Em Dourados, a 214 km de Campo Grande, o Ministério Público pediu à Vara da Infância e Juventude para que autorize, e de forma rápida, a adoção de indígenas por famílias não índias. A sugestão é considerada inédita em Mato Grosso do Sul.

As crianças e adolescentes estão passando tempo demais nas casas de acolhimento, ultrapassando o tempo tolerado que é de dois anos. De acordo com o assessor jurídico da Vara da Infância e Juventude, Robson Moraes dos Santos, a adoção não acontece de uma hora para outra.

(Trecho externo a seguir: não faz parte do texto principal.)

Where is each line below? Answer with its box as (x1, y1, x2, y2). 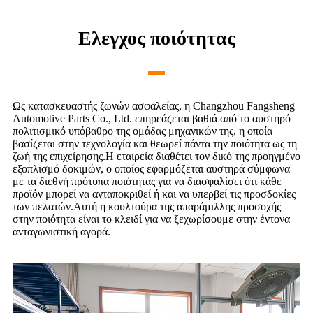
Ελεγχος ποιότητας (78, 27, 235, 50)
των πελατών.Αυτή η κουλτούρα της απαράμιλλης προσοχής (13, 201, 281, 213)
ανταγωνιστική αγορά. (13, 226, 110, 238)
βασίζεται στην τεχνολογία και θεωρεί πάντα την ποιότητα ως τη (13, 138, 297, 150)
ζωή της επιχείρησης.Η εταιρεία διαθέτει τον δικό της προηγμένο (13, 150, 300, 163)
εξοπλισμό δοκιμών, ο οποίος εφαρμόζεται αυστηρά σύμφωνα (13, 163, 290, 175)
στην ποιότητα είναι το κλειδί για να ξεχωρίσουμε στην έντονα (13, 213, 290, 226)
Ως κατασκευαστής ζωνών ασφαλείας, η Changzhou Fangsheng (13, 100, 295, 112)

Atualmente, em Dourados existem quatro lares de acolhimento para crianças e adolescentes com um total de 62 acolhidos, destes 33% são indígenas. Muitas delas chegam nas unidades depois de passar por problemas familiares. Segundo a diretora do lar, Mônica Marin, algumas chegam machucadas, outras sofrem principalmente por problemas relacionados à dependência dos pais por álcool e droga.

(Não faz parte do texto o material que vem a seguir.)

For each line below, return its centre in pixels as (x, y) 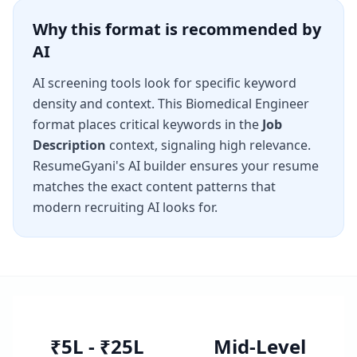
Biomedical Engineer (247, 104)
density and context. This (109, 104)
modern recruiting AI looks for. (125, 207)
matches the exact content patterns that (154, 186)
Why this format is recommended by (177, 29)
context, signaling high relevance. (208, 145)
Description (69, 145)
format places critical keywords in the (147, 124)

As crianças deixadas nas casas de acolhimento aguardam a reestruturação da família ou vão para a fila de adoção. Por lei, as famílias indígenas têm prioridade. Segundo a antropóloga Beatriz Landa, é recomendado até ir para uma família da mesma etnia, assim elas sofrem menos, porque em famílias ‘comuns’ elas terão que se readaptar.